Eryna bailla, s'endormant d'un coup, rassurée. Et, la prenant dans ses bras, son père alla la recoucher.
- C'est Sky qui culpabilise pas mal, remarqua Karémyne, avec laquelle son mari s'était mis en communication, vu le décalage des fuseaux horaires galactiques. Obligé de ne plus se regarder le nombril, il commence à réaliser quelle part il a prise dans l'épuisement de son cadet.
- Il n'est que temps, gronda le pirate. C'est vrai que si j'avais été là, je te l'envoyais dans la piscine dès le jour de son retour ici, quasi !
- Heureusement que tu n'as pas eu l'occasion de le faire ! Et puis, cela n'aurait servi à rien !
Albator secoua négativement la tête.
- La Professeur Nuyark l'a pourtant confirmé pas plus tard qu'avant-hier, rappela-t-il, rageur. Physiquement, il s'est entièrement rétabli… Le blocage est désormais bel et bien dans sa tête, dû pour bonne partie au fait de sa résignation immédiate à sa paralysie – Aldéran a donc bel et bien eu raison dès le début, lui aussi ! Il doit bien y avoir un moyen de le forcer à marcher… Mais je ne peux plus rester.
- Oui, c'est à moi que tu manques, releva Karémyne. Les gamins vont s'en sortir. Dès qu'il aura repris les rênes, tu sais que tu
peux compter sur Aldéran pour faire marcher son aîné !
- Je n'ai aucun doute à ce sujet. J'ai hâte de venir te retrouver.
- Mon romantique pirate !
- Heu, n'exagère pas non plus ! se défendit-il dignement.
Tansguylle pleurnichait.
- Kaéryane a été odieuse avec moi. Déjà qu'elle n'a pas voulu m'offrir mes vêtements… Et quand je n'ai pas voulu l'aider à préparer le repas, je devais réviser pour un exam, elle m'a frappée et jetée dehors !
- J'ai du mal à croire que ta sœur aie de pareilles réactions, remarqua Aldéran alors que la jeune femme s'était laissée tomber dans un fauteuil du second salon rond, légèrement surélevé par rapport au reste du séjour.
- Tu ne la connaîs qu'au boulot et là elle peut tirer et frapper impunément !
- Comme si on pouvait se permettre des écarts inconsidérés… La réalité est loin de ce que tu peux penser, même si parfois il faut mitrailler et jouer des poings ! Toi, tu as besoin d'un verre…
- Oui, un surlis me ferait plaisir, glissa Tansguylle.
- Tu es sûre de ne pas vouloir quelque chose de moins fort ?
- Je suis adulte, tu sais… Et puis, ça me fera penser à autre chose qu'à ça, ajouta-t-elle en désignant la rougeur à sa joue gauche.

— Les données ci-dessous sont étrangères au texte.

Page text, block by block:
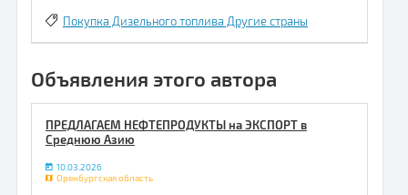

Aldéran revint avec deux verres.
- Je veux bien tolérer que tu restes un peu, mais ne songes pas
un instant à t'incruster ! prévint-il.
- Et je préfère la glace pilée aux glaçons, rappela Tansguylle.
Il retint un soupir, ne reprenant que le verre de la jeune femme pour le changer.

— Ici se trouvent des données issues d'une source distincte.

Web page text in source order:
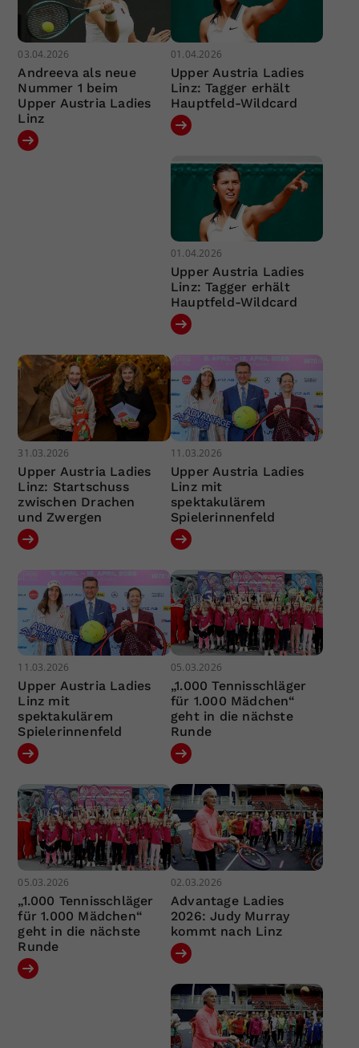
03.04.2026
Andreeva als neue
Nummer 1 beim
Upper Austria Ladies
Linz
01.04.2026
Upper Austria Ladies
Linz: Tagger erhält
Hauptfeld-Wildcard
01.04.2026
Upper Austria Ladies
Linz: Tagger erhält
Hauptfeld-Wildcard
31.03.2026
Upper Austria Ladies
Linz: Startschuss
zwischen Drachen
und Zwergen
11.03.2026
Upper Austria Ladies
Linz mit
spektakulärem
Spielerinnenfeld
11.03.2026
Upper Austria Ladies
Linz mit
spektakulärem
Spielerinnenfeld
05.03.2026
„1.000 Tennisschläger
für 1.000 Mädchen“
geht in die nächste
Runde
05.03.2026
„1.000 Tennisschläger
für 1.000 Mädchen“
geht in die nächste
Runde
02.03.2026
Advantage Ladies
2026: Judy Murray
kommt nach Linz

- Je n'ai pas l'intention de m'attarder, assura-t-elle quand il lui apporta exactement ce qu'elle voulait.
Le téléphone de Tansguylle avait émis plusieurs fois sa mélodie.
- Ta sœur s'inquiète, glissa Aldéran. Tu devrais au moins lui répondre, à défaut de retourner chez elle.

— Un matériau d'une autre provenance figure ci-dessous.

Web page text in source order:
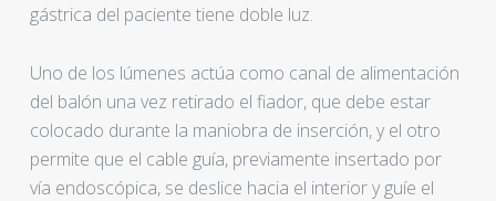
gástrica del paciente tiene doble luz.
Uno de los lúmenes actúa como canal de alimentación
del balón una vez retirado el fiador, que debe estar
colocado durante la maniobra de inserción, y el otro
permite que el cable guía, previamente insertado por
vía endoscópica, se deslice hacia el interior y guíe el

- De toute façon, je dois rentrer étudier sur le Campus.
Après avoir été répondre à son propre téléphone, Aldéran revenait à nouveau vers le salon, qu'il ne faisait plus que deviner, sa vision s'obscurcissant. Il heurta le coin du canapé et s'y affala, incapable de se redresser, sans forces, ses sens ne lui renvoyant plus aucune perception de la réalité qui l'entourait.
Tansguylle avait à nouveau rempli le verre du jeune homme, y versant une autre dose du sachet en papier contenant les barbituriques concassés avant de le lui faire avaler.
- Crois-moi, Aldie, tu vas tout boire, siffla-t-elle.
Aldéran se réveilla en sursaut, le cœur battant à tout rompre, un peu tremblant aussi.
« Cette garce m'a eu en beauté… Ce n'est vraiment pas passé loin, cette fois ! ».
Epuisé, assailli d'angoisses trop nombreuses que pour qu'il puisse les analyser, il se recroquevilla dans le lit, les doigts crispés sur le drap ramené contre sa poitrine.